■ **Task requirements**
Write out exactly, please, the lines from the one containing "Market Stats" to the end of the material.

■ **Task data**
BEGIN

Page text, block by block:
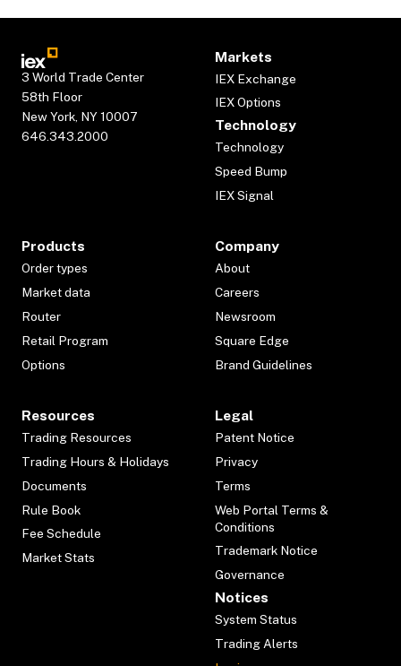
3 World Trade Center
58th Floor
New York, NY 10007
646.343.2000
Markets
IEX Exchange
IEX Options
Technology
Technology
Speed Bump
IEX Signal
Products
Order types
Market data
Router
Retail Program
Options
Company
About
Careers
Newsroom
Square Edge
Brand Guidelines
Resources
Trading Resources
Trading Hours & Holidays
Documents
Rule Book
Fee Schedule
Market Stats
Legal
Patent Notice
Privacy
Terms
Web Portal Terms &
Conditions
Trademark Notice
Governance
Notices
System Status
Trading Alerts

END

■ **Output for this exercise**
Market Stats
Legal
Patent Notice
Privacy
Terms
Web Portal Terms &
Conditions
Trademark Notice
Governance
Notices
System Status
Trading Alerts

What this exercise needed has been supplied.